Top of Exercise input

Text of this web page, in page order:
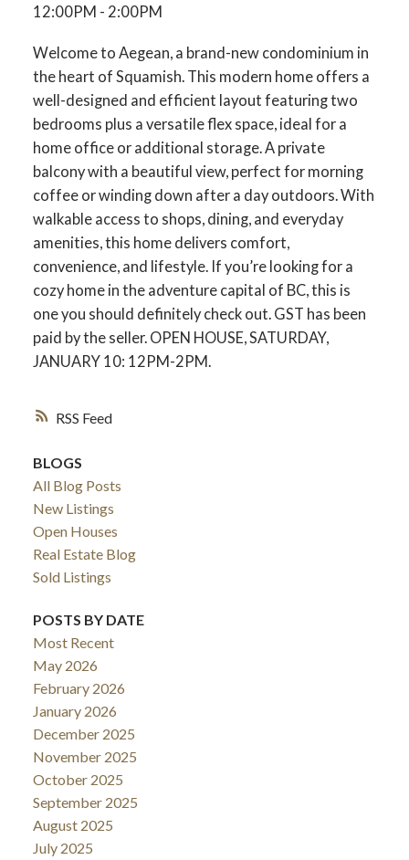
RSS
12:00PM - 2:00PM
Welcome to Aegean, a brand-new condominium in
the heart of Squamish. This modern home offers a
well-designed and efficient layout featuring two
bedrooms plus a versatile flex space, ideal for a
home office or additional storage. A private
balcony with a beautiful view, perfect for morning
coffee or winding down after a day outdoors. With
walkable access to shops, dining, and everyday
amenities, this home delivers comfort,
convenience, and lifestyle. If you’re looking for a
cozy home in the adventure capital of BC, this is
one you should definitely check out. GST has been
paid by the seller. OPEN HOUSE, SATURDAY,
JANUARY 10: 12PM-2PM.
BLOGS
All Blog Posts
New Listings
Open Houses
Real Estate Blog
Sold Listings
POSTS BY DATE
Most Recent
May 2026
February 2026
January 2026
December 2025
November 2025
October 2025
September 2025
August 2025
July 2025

Bottom of Exercise input
Top of Exercise input

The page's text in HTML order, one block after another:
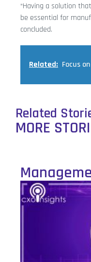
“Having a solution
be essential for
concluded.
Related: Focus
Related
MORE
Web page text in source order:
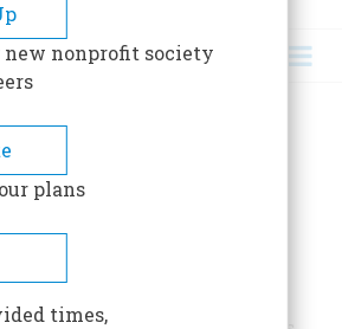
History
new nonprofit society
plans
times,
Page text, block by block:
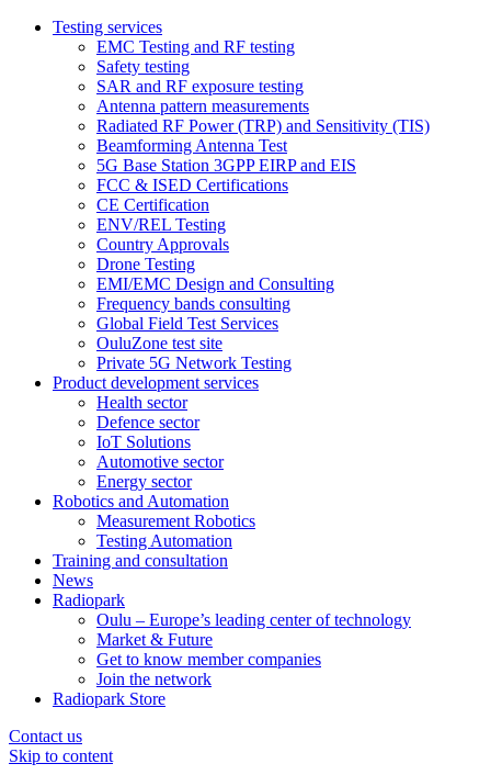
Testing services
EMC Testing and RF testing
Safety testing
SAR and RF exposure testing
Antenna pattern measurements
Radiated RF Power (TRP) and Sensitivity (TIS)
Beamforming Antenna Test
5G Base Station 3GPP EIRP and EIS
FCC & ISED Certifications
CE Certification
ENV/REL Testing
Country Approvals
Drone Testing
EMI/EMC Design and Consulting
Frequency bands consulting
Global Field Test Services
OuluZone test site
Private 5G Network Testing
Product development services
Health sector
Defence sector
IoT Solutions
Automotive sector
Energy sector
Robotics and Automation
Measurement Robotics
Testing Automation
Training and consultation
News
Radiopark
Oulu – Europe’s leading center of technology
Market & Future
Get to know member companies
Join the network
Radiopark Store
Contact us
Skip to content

Bottom of Exercise input

What is required: In the entries above, restate word for word the lines between the one holding "Product development services" and the one holding "Skip to content", inclusive, and nothing besides.

Problem solution:
Product development services
Health sector
Defence sector
IoT Solutions
Automotive sector
Energy sector
Robotics and Automation
Measurement Robotics
Testing Automation
Training and consultation
News
Radiopark
Oulu – Europe’s leading center of technology
Market & Future
Get to know member companies
Join the network
Radiopark Store
Contact us
Skip to content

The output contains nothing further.